Ritrovare la felicità?
"Non ci può essere un lavoro dove è assente la partecipazione e la felicità. E se tu crei questi presupposti sei già arrivato. Noi dobbiamo cercare di dare la possibilità ai calciatori di essere felici. A Empoli lo abbiamo dimostrato anche in campo questa predisposizione al piacere di giocare. E poi credo sia anche giusto e doveroso dare la possibilità a chi perde tempo, spende soldi, fa sacrifici e mette passione nel venire allo stadio di assistere ad uno spettacolo. Poi è ovvio che si gioca per il risultato. Se la rendo produttiva facendo anche il bello, siamo tutti più contenti".

L'addio di De Rossi e quello di Totti come li ha vissuti?
"Mi hanno chiesto anche di fare qualche intervista ma io preferisco parlare direttamente con gli interessati. Quello che posso dire è che con loro ho vissuto dei momenti indimenticabili prima nella veste di amico e ascoltatore poi li ho vissuti in prima persona perchè li ho allenati. Sembra quasi impossibile pensare alla Roma senza questi due nomi ma come ha detto Daniele sono situazioni della vita e bisogna pensare ad andare oltre".

Hiljemark e Sturaro andranno attesi. Li ha già considerati?
"Per Hiljemark io ho buone notizie. E' una situazione da verificare ma ho buone notizie. Sturaro è chiaro che i tempi sono definiti, sta andando tutto bene.
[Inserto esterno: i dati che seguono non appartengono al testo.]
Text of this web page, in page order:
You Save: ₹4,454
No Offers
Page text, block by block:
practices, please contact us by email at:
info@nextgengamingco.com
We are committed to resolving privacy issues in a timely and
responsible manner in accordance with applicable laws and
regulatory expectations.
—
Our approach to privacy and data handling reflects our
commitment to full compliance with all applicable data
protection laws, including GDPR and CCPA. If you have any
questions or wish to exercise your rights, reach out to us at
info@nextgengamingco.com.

La situazione va bene ma chiaramente c'è da aspettare".

L'avventura di oggi è il punto più alto della sua vita professionale?
"Prima di diventare collaboratore di Spalletti avevo fatto tanti anni in tutte le categorie. Poi ho avuto questa possibilità molto interessante che mi ha dato Luciano all'Udinese e poi alla Roma proseguita negli anni al fianco di colleghi blasonati. Poi ho avuto l'esperienza nel 2013 con la Roma dove ci sono stati risultati ottimi finiti male con la Coppa Italia per ritrovarmi dove non mi aspettavo. Avevo deciso di smettere di andare in bicicletta e mi è arrivata la chiamata che mi ha dato soddisfazione personale. Mettiamo insieme tutto questo ed esce fuori il personaggio che sono ora. Non è cambiato granché nella mia testa se non che ho un'opinione mia del calcio che mi permette di dire la mia".

L'attaccante?
"Speriamo di trovare calciatori che siano bravi. Poi la caratteristica tecnica incide ma siamo noi che dobbiamo adattarci al calciatore che troviamo. Se un giocatore è bravo e ha numeri, è chiaro che abbiamo maggiori garanzie".

Vuole dire qualcosa ai tifosi?
"Le parole ne possiamo fare quante ne vogliamo. Servono i fatti e se li faremo arriveranno i risultati che auspichiamo".

12.50 - Termina la conferenza stampa di presentazione di Aurelio Andreazzoli.